**WORK ITEM:** Look through the records below for the line with "contact, du". Return that line and each one after it up to and including the line with "плитные и пиломатериалыПлиты", exactly.

*** Opening DATASET RECORDS ***

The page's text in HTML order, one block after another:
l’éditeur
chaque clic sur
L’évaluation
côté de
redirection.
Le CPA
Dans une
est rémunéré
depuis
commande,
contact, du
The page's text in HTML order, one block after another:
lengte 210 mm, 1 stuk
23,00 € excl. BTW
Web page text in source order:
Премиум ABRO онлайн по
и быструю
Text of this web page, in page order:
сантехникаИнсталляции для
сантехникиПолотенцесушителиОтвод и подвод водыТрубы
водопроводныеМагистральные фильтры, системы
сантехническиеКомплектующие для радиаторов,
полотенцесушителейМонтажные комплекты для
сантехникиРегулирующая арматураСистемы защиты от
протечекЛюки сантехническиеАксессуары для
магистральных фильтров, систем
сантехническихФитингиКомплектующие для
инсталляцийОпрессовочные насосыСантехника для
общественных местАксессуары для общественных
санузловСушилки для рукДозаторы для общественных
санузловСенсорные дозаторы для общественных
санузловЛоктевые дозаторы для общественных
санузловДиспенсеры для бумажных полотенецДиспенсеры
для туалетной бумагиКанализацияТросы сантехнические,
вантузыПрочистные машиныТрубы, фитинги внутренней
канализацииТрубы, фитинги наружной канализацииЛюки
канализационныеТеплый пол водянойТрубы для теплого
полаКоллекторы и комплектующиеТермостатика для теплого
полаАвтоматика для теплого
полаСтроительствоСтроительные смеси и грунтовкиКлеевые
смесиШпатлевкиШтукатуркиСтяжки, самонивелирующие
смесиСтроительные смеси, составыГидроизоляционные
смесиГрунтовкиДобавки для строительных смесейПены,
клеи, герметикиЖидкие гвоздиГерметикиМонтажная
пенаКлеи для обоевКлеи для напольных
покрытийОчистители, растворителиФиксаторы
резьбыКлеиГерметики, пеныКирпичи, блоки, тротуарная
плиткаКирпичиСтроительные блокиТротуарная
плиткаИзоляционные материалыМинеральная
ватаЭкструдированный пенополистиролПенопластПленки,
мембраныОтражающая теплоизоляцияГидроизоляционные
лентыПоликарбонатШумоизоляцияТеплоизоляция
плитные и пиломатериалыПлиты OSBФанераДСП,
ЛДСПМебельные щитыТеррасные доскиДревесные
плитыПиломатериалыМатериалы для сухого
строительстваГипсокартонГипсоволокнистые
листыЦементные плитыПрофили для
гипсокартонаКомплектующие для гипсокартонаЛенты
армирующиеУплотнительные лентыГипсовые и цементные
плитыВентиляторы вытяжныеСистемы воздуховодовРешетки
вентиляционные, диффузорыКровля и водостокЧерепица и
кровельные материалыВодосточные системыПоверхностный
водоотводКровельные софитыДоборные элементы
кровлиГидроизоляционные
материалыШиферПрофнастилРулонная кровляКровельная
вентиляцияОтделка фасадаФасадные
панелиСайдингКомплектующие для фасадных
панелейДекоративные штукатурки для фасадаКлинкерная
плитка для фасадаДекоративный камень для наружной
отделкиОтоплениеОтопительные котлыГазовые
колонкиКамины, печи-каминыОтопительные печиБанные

*** Closing DATASET RECORDS ***
*** Opening DATASET RECORDS ***

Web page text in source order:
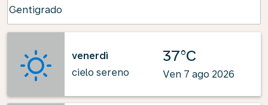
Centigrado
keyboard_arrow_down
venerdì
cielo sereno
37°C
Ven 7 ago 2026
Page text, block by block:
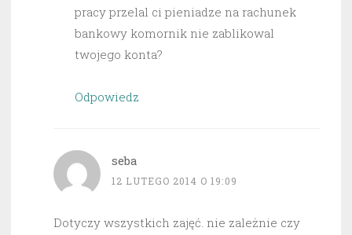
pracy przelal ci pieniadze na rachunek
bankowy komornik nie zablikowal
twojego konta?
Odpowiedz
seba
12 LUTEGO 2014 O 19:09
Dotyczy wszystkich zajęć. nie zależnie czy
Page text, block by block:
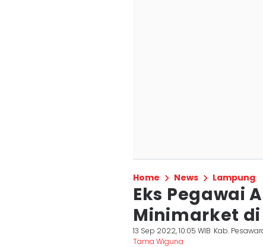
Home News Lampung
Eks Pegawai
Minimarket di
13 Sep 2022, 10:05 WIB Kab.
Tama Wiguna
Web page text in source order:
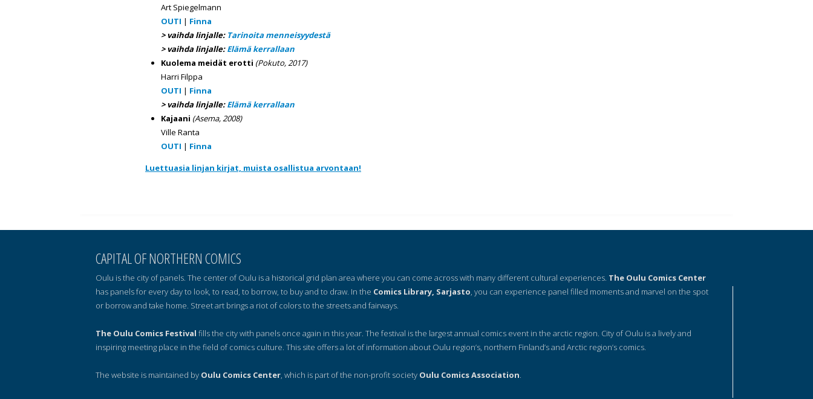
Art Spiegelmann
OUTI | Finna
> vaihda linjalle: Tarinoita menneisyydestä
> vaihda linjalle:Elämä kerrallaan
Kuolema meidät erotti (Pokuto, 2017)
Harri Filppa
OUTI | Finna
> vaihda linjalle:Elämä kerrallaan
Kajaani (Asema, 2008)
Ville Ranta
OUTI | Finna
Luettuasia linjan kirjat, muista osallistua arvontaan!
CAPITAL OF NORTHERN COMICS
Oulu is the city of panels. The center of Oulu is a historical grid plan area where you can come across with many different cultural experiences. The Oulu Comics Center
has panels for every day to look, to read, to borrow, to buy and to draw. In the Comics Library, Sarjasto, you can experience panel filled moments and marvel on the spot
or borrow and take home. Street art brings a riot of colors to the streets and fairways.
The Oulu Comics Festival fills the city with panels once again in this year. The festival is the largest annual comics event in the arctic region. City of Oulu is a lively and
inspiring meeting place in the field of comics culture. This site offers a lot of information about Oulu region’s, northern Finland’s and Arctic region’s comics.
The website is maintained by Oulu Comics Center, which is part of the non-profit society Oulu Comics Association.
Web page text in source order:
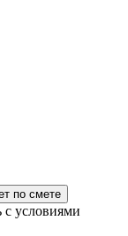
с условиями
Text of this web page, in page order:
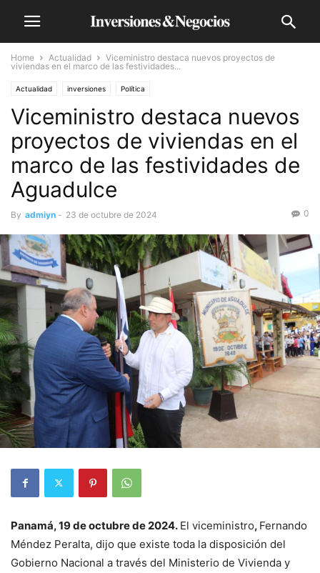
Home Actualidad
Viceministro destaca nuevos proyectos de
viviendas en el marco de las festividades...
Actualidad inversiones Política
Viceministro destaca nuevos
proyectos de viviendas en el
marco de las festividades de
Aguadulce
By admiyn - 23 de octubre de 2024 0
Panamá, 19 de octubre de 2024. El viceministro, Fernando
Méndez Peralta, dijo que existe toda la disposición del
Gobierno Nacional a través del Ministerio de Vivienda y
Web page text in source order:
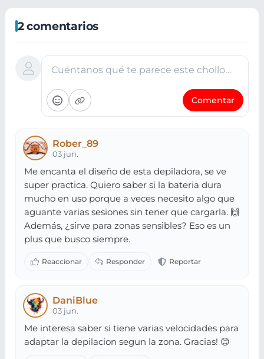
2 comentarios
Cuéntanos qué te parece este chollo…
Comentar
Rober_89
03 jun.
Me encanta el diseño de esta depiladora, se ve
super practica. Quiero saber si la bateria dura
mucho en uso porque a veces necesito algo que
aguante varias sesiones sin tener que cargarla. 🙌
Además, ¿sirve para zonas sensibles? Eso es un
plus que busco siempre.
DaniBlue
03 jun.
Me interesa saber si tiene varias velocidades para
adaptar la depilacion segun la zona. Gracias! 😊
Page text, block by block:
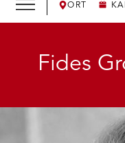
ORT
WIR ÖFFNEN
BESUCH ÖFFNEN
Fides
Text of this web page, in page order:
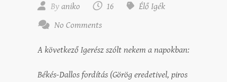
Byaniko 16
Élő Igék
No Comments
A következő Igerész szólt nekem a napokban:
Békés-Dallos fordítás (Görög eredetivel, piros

*** Closing DATASET RECORDS ***

**TASK OUTPUT:**
contact, du
The page's text in HTML order, one block after another:
lengte 210 mm, 1 stuk
23,00 € excl. BTW
Web page text in source order:
Премиум ABRO онлайн по
и быструю
Text of this web page, in page order:
сантехникаИнсталляции для
сантехникиПолотенцесушителиОтвод и подвод водыТрубы
водопроводныеМагистральные фильтры, системы
сантехническиеКомплектующие для радиаторов,
полотенцесушителейМонтажные комплекты для
сантехникиРегулирующая арматураСистемы защиты от
протечекЛюки сантехническиеАксессуары для
магистральных фильтров, систем
сантехническихФитингиКомплектующие для
инсталляцийОпрессовочные насосыСантехника для
общественных местАксессуары для общественных
санузловСушилки для рукДозаторы для общественных
санузловСенсорные дозаторы для общественных
санузловЛоктевые дозаторы для общественных
санузловДиспенсеры для бумажных полотенецДиспенсеры
для туалетной бумагиКанализацияТросы сантехнические,
вантузыПрочистные машиныТрубы, фитинги внутренней
канализацииТрубы, фитинги наружной канализацииЛюки
канализационныеТеплый пол водянойТрубы для теплого
полаКоллекторы и комплектующиеТермостатика для теплого
полаАвтоматика для теплого
полаСтроительствоСтроительные смеси и грунтовкиКлеевые
смесиШпатлевкиШтукатуркиСтяжки, самонивелирующие
смесиСтроительные смеси, составыГидроизоляционные
смесиГрунтовкиДобавки для строительных смесейПены,
клеи, герметикиЖидкие гвоздиГерметикиМонтажная
пенаКлеи для обоевКлеи для напольных
покрытийОчистители, растворителиФиксаторы
резьбыКлеиГерметики, пеныКирпичи, блоки, тротуарная
плиткаКирпичиСтроительные блокиТротуарная
плиткаИзоляционные материалыМинеральная
ватаЭкструдированный пенополистиролПенопластПленки,
мембраныОтражающая теплоизоляцияГидроизоляционные
лентыПоликарбонатШумоизоляцияТеплоизоляция
плитные и пиломатериалыПлиты OSBФанераДСП,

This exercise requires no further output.